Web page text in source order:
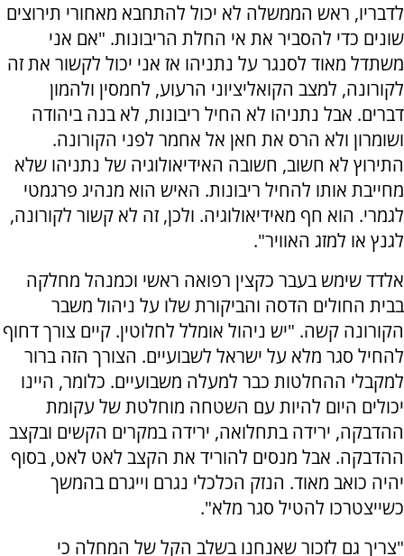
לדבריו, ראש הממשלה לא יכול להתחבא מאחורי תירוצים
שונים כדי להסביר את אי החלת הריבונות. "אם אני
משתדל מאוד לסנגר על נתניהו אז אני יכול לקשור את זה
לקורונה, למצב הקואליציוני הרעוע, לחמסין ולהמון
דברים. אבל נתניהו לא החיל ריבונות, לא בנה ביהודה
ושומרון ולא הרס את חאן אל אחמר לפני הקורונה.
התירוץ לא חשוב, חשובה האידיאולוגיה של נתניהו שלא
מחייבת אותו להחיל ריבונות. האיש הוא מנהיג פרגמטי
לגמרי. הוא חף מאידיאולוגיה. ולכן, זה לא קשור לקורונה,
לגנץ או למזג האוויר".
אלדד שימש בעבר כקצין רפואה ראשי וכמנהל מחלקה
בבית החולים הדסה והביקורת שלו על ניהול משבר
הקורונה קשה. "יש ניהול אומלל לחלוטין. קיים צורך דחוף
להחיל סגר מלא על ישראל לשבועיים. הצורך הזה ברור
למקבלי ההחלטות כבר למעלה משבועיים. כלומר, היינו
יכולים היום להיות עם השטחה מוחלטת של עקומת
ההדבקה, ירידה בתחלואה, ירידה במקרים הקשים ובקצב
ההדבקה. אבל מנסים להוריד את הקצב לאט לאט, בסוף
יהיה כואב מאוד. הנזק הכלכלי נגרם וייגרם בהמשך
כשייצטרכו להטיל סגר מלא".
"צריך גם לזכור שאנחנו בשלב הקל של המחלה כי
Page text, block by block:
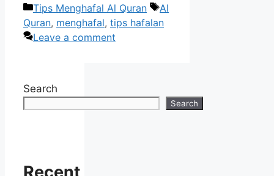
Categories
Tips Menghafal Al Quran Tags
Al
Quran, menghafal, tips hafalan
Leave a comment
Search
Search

TASK INSTRUCTIONS:
Note each line above that holds "להחיל", then copy all of them.

RESULT OF THE TASK:
מחייבת אותו להחיל ריבונות. האיש הוא מנהיג פרגמטי
להחיל סגר מלא על ישראל לשבועיים. הצורך הזה ברור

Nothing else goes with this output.